Exchange-traded fixed income funds observed a net $6.1 billion weekly inflow—the macro-group’s seventh straight weekly inflow. Fixed income ETFs reported a weekly return of positive 1.27% on average, their third weekly gain in four.

Corporate-investment grade ETFs (+$3.2 billion), corporate-high yield ETFs (+$2.9 billion), and flexible funds ETFs (+$605 million) logged the top weekly inflows under taxable fixed income subgroups. Corporate-investment grade ETFs have reported four weeks of positive returns in five while pulling in their largest weekly inflow of the year—the largest since October 2022.

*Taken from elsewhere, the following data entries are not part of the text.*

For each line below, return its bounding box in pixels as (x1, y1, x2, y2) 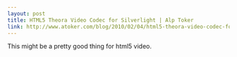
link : (7, 23, 23, 30)
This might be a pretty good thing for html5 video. (7, 42, 152, 51)
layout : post (7, 10, 46, 17)
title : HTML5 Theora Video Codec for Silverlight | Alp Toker (7, 17, 194, 24)
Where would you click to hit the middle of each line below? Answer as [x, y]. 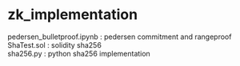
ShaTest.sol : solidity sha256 [54, 45]
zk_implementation [72, 15]
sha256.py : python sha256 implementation [79, 53]
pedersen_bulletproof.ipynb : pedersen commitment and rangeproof [120, 37]
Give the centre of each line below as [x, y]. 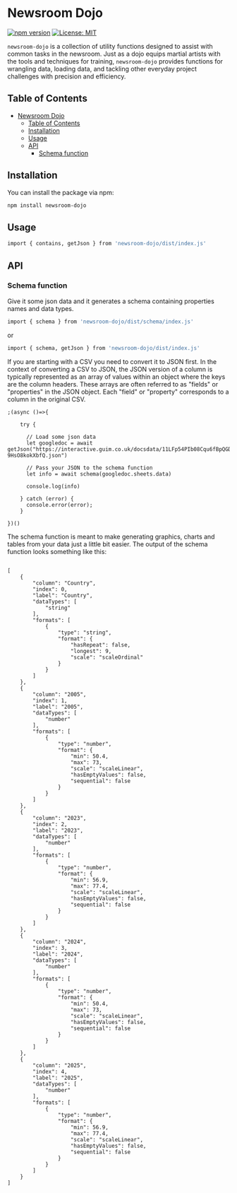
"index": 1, [50, 700]
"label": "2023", [58, 830]
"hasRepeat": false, [101, 645]
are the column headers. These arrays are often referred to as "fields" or [113, 384]
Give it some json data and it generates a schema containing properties [111, 301]
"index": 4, [50, 1071]
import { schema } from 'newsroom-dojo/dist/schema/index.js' [101, 322]
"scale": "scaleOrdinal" [107, 657]
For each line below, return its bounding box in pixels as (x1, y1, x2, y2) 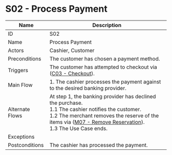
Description (92, 21, 122, 29)
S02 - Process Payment (5, 3, 107, 15)
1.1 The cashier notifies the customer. (49, 105, 142, 113)
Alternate (8, 105, 30, 113)
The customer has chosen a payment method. (49, 55, 160, 62)
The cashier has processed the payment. (49, 141, 148, 148)
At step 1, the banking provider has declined (49, 93, 156, 100)
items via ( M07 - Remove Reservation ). (49, 118, 145, 125)
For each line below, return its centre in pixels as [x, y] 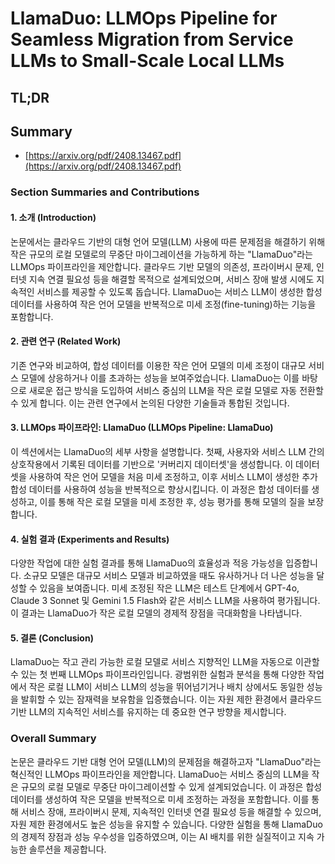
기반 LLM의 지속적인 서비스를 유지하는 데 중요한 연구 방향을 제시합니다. [148, 712]
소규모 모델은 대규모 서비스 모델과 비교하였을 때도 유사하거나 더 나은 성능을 [169, 576]
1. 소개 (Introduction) [53, 217]
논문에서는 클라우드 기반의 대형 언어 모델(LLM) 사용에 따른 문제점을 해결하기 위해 [168, 241]
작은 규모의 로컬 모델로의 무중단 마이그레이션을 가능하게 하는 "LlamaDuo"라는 [161, 254]
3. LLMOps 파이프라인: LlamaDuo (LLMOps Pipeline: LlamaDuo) [142, 428]
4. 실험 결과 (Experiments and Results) [90, 539]
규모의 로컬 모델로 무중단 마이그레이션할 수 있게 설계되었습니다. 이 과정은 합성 [171, 786]
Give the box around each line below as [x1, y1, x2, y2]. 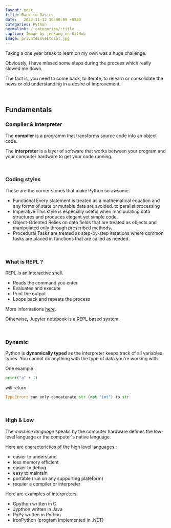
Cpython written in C [12, 500, 57, 507]
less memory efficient [12, 459, 59, 465]
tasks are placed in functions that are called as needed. [12, 235, 130, 241]
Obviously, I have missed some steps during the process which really [5, 60, 152, 66]
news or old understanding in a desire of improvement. [5, 80, 121, 87]
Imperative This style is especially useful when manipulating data [12, 208, 151, 214]
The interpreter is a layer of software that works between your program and [5, 148, 166, 154]
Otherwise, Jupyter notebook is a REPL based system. [5, 316, 120, 322]
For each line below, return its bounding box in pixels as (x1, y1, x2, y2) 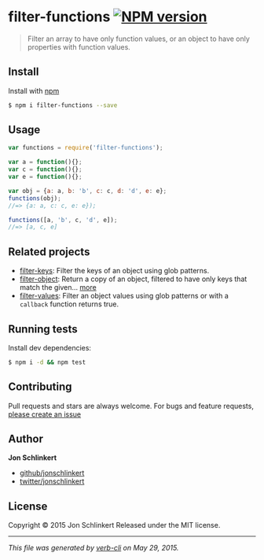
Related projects (8, 245, 90, 258)
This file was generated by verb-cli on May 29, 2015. (8, 543, 179, 553)
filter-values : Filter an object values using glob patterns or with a (19, 291, 229, 301)
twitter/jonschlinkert (19, 477, 85, 486)
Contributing (8, 380, 72, 394)
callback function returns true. (19, 299, 119, 309)
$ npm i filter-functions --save (8, 101, 118, 109)
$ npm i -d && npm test (8, 358, 86, 366)
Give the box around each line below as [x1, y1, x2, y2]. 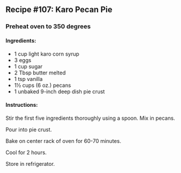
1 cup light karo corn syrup [14, 50, 79, 57]
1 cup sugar [14, 63, 43, 70]
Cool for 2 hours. [5, 149, 47, 156]
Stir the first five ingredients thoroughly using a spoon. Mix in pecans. [5, 115, 176, 122]
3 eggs [14, 56, 32, 64]
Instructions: [5, 102, 38, 109]
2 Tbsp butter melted [14, 69, 66, 76]
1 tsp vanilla [14, 75, 43, 82]
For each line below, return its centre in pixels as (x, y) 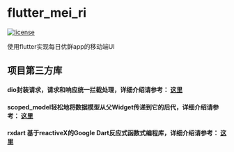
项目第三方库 (35, 71)
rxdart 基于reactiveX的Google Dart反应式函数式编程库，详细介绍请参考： (113, 133)
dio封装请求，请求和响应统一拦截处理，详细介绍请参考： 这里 (95, 89)
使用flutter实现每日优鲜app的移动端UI (61, 46)
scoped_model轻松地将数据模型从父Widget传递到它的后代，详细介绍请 (110, 107)
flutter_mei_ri (47, 13)
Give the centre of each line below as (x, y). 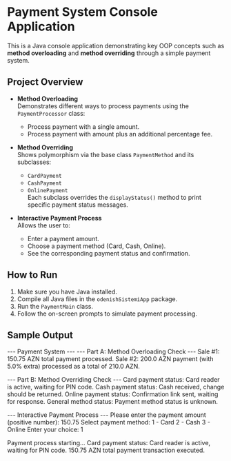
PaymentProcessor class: (51, 113)
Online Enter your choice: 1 (45, 430)
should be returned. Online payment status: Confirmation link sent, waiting (113, 394)
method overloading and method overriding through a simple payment (109, 53)
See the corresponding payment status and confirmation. (109, 253)
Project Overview (45, 82)
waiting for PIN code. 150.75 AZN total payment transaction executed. (106, 450)
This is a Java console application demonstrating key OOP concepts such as (116, 45)
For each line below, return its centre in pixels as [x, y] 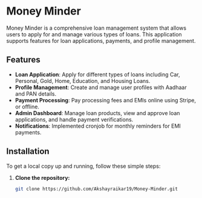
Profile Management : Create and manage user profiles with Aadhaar [101, 87]
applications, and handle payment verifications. [74, 119]
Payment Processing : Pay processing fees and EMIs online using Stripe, [106, 100]
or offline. [27, 107]
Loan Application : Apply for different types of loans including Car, [97, 74]
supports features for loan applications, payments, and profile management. [101, 41]
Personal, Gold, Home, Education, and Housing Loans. [83, 81]
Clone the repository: [42, 177]
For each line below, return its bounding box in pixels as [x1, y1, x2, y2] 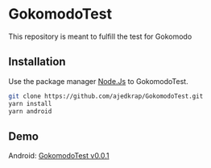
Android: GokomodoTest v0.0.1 [8, 151, 110, 161]
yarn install [8, 99, 52, 107]
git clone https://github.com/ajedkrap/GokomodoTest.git [8, 92, 204, 100]
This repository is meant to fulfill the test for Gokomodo [8, 31, 192, 41]
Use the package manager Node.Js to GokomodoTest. [8, 76, 188, 86]
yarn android [8, 107, 52, 115]
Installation [8, 55, 66, 69]
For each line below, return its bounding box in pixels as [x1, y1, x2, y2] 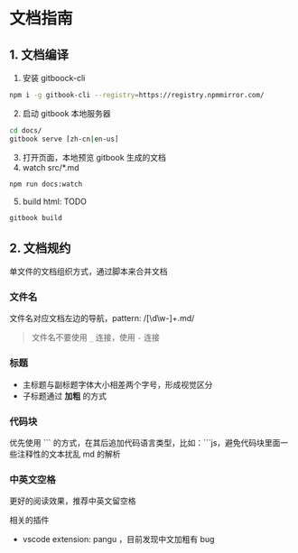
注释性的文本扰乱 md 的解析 [16, 448, 121, 460]
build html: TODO [22, 196, 88, 207]
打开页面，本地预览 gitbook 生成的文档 [22, 152, 167, 162]
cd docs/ [9, 125, 42, 135]
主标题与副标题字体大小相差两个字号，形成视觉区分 [22, 379, 213, 390]
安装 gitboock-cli [22, 73, 86, 83]
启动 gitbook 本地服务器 [22, 107, 111, 118]
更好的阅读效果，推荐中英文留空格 [9, 495, 136, 506]
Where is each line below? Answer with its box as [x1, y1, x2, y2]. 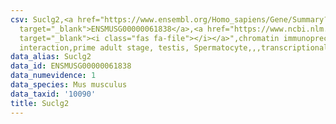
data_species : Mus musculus [10, 80, 128, 90]
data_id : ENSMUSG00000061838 [10, 61, 132, 71]
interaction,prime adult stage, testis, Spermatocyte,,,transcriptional [19, 42, 329, 53]
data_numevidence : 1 [10, 71, 97, 81]
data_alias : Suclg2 [10, 52, 92, 62]
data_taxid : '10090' [10, 89, 97, 99]
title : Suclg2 [10, 98, 70, 108]
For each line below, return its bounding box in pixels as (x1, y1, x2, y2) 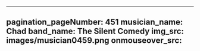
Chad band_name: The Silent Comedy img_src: (6, 26, 185, 36)
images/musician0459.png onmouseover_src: (6, 36, 183, 46)
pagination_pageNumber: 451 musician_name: (6, 17, 183, 27)
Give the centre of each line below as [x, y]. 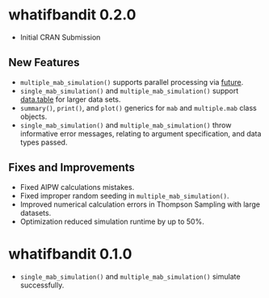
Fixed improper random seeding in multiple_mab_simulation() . [124, 195]
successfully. [42, 285]
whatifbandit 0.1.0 [70, 254]
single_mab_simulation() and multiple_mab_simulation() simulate [130, 276]
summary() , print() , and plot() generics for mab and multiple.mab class [138, 107]
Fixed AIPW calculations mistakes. [77, 187]
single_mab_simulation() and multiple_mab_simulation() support [129, 90]
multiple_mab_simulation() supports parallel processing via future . [132, 82]
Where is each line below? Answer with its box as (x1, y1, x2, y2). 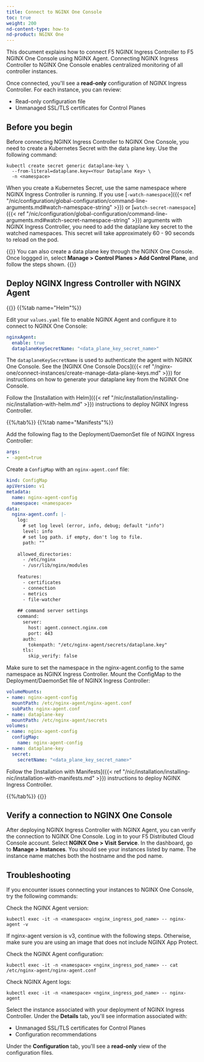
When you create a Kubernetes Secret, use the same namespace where (6, 184, 187, 191)
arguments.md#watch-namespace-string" (6, 204, 113, 211)
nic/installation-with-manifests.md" (6, 774, 95, 782)
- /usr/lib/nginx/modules (22, 562, 88, 568)
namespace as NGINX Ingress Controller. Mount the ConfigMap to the (6, 671, 181, 678)
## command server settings (17, 607, 88, 614)
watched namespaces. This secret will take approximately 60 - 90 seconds (6, 229, 195, 236)
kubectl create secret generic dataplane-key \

International & global debt ETFs (-$446 million), government-mortgage ETFs (-$93 million), and corporate-high quality ETFs (-$39 million) were the top subgroups to observe weekly outflows. Despite four straight weeks of positive performance international & global debt ETFs suffered their second weekly outflow in three weeks.

Municipal bond ETFs reported a $305 million inflow over the week, marking only their third weekly inflow in the last 11 weeks. The subgroup realized a positive 0.73% average, their fifth straight week of gains.

Schwab Strategy: 5-10 Corporate Bond ETF (SCHI, +$2.7 billion) and iShares: iBoxx $High Yield Corporate Bond ETF (HYG, +$1.8 billion) attracted the largest amounts of weekly net new money for taxable fixed income ETFs.

On the other hand, Schwab Strategy: US TIPS ETF (SCHP, -$1.5 billion) and SPDR Bloomberg Emerging Markets Local Bond (EBND, -$542 million) suffered the largest weekly outflows under all taxable fixed income ETFs.

Conventional Equity Funds

Conventional equity funds (ex-ETFs) witnessed weekly outflows (-$5.9 billion) for the sixty-first straight week. Conventional equity funds posted a weekly return of positive 1.04%, the third straight week of gains.

International equity (-$2.3 billion), growth/value-large cap (-$1.8 billion), and growth/value-aggressive cap (-$581 million) were the largest subgroup outflows under conventional equity funds. Conventional international equity funds observed their fifth weekly outflow in the last six weeks, despite appreciating in five of the last six weeks.

Convertible & Preferreds (+$7 million) and gold and natural resources (+$4 million) were the only subgroups to post a weekly inflow under equity mutual funds. Convertible & Preferreds realized their second weekly inflow in three weeks after recording four weeks of positive performance in the last five.

Conventional Fixed Income Funds

Conventional taxable-fixed income funds realized a weekly outflow of $855 million—marking their seventh straight outflow. The macro-group logged a positive 1.57% on average—their fifth consecutive week of gains.

Conventional corporate-investment grade funds (-$1.4 billion), balanced funds (-$361 million), and corporate-mortgage (-$298 million) reported the largest weekly outflows under taxable fixed income conventional funds. Corporate-investment grade mutual funds witnessed their sixth straight weekly outflow after logging seven consecutive weeks of inflows. The subgroup logged a positive 1.64% on average over the last week.

Conventional corporate-high yield (+$922 million), government-Treasury & mortgage (+$200 million), and government-Treasury (+$126 million) were the only taxable fixed income macro-group to produce inflows. Corporate-high yield funds attracted their largest total weekly inflow since August 2022, ending seven weeks of consecutive outflows.

Municipal bond conventional funds (ex-ETFs) returned a positive 1.12% over the fund-flows week—their fifth week of gains in six. The subgroup experienced $397 million in outflows, marking the seventh straight week of outflows.